• INSTRUCTIONS TO FOLLOW:
Set down the data again word for word. Skip any pictures.

• INPUT DATA:
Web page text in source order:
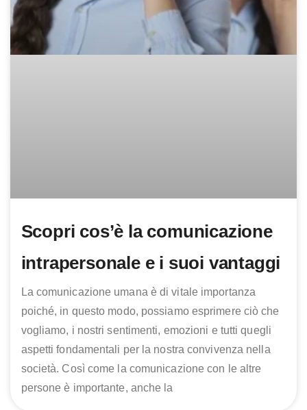
Scopri cos’è la comunicazione
intrapersonale e i suoi vantaggi
La comunicazione umana è di vitale importanza
poiché, in questo modo, possiamo esprimere ciò che
vogliamo, i nostri sentimenti, emozioni e tutti quegli
aspetti fondamentali per la nostra convivenza nella
società. Così come la comunicazione con le altre
persone è importante, anche la

• SOLUTION FOR THIS TASK:
Web page text in source order:
Scopri cos’è la comunicazione
intrapersonale e i suoi vantaggi
La comunicazione umana è di vitale importanza
poiché, in questo modo, possiamo esprimere ciò che
vogliamo, i nostri sentimenti, emozioni e tutti quegli
aspetti fondamentali per la nostra convivenza nella
società. Così come la comunicazione con le altre
persone è importante, anche la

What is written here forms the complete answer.